Summary
We covered much ground. Let's review some of the key messages.
What are data categories?
Data fall into several conceptual categories. The most common are:
- Continuous data (numbers).
- Categorical data that has no order.
- Ordinal data, which can be treated as numbers or ordered categories.
Computers store data as distinct types, and we usually try to match the datatype to the specific data. For example, to store continuous data, floating-point numbers work best because floating-point numbers allow the storage of fractions. By contrast, categorical data often arrive as strings (text) and must be converted to one-hot vectors for the computer to understand them properly.

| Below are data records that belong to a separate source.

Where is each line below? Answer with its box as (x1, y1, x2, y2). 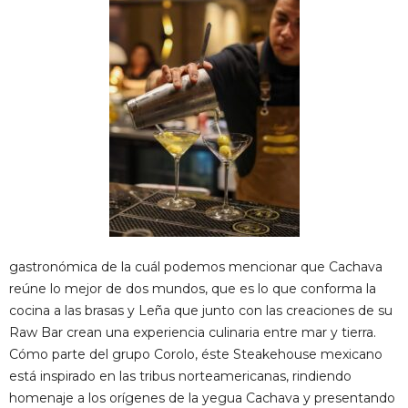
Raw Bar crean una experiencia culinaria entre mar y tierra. (9, 324, 376, 341)
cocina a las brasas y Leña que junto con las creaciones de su (9, 302, 393, 319)
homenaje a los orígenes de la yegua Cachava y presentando (9, 390, 395, 406)
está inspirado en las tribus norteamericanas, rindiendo (9, 368, 352, 384)
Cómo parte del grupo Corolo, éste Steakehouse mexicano (9, 346, 382, 362)
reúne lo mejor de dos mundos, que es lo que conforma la (9, 280, 376, 297)
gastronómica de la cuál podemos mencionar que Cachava (9, 259, 382, 275)
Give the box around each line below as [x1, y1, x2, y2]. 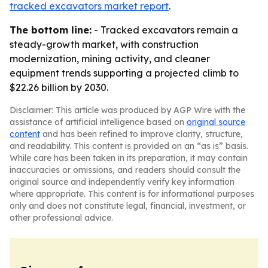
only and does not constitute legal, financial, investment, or [10, 200, 246, 211]
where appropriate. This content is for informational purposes [10, 188, 254, 199]
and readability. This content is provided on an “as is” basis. [10, 141, 248, 151]
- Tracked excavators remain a [92, 24, 238, 36]
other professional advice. [10, 212, 113, 223]
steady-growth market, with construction [10, 38, 199, 50]
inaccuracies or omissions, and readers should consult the [10, 165, 240, 175]
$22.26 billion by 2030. [10, 81, 108, 93]
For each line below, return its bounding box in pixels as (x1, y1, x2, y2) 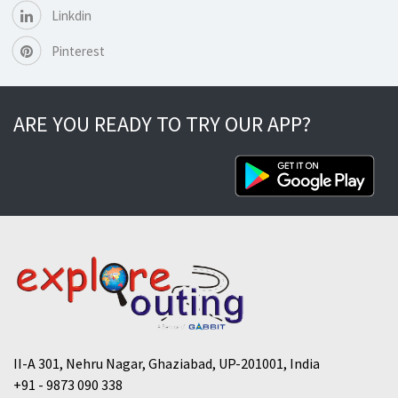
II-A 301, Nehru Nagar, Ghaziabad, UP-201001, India (13, 354, 320, 373)
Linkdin (49, 7, 92, 25)
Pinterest (49, 43, 105, 60)
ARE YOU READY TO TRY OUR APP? (13, 110, 311, 139)

What makes a good dataset?
We learned that a dataset is helpful if:
- It contains relevant information.
- It's complete.
- It's a good representation of the population (real-world).

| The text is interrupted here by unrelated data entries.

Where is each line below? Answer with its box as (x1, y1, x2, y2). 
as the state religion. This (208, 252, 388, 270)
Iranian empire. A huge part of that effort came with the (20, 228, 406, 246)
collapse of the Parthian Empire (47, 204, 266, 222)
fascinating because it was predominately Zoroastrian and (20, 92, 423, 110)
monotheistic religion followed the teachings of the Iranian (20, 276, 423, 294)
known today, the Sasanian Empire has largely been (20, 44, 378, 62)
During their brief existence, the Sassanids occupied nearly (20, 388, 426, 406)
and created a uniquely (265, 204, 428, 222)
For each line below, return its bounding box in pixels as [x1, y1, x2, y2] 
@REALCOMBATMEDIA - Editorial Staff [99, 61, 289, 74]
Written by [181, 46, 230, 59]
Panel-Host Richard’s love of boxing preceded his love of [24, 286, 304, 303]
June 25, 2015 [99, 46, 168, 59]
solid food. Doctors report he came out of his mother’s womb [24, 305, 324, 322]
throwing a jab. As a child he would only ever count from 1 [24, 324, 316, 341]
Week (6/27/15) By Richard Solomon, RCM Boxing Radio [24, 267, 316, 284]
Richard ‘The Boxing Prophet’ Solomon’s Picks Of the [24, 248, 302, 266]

If we must deal with incomplete data, we can take steps to make sure that incomplete data doesn't cause significant issues. When doing so, we must avoid introduction of new issues, such as changes that would make the data no longer representative.
Thinking about data
We showed how data visualization can help to build an understanding of what might be useful in a model. Use of different types of graphs, colors, and the like can be fun and make complex information much more intuitive.
We learned that understanding our data lets us make better decisions about our models. In the final exercise, we improved our model as we explored the count of cabins on the Titanic, and we considered how this information helped us. Yet overall, we found that we could improve this through simplification into nine Deck labels.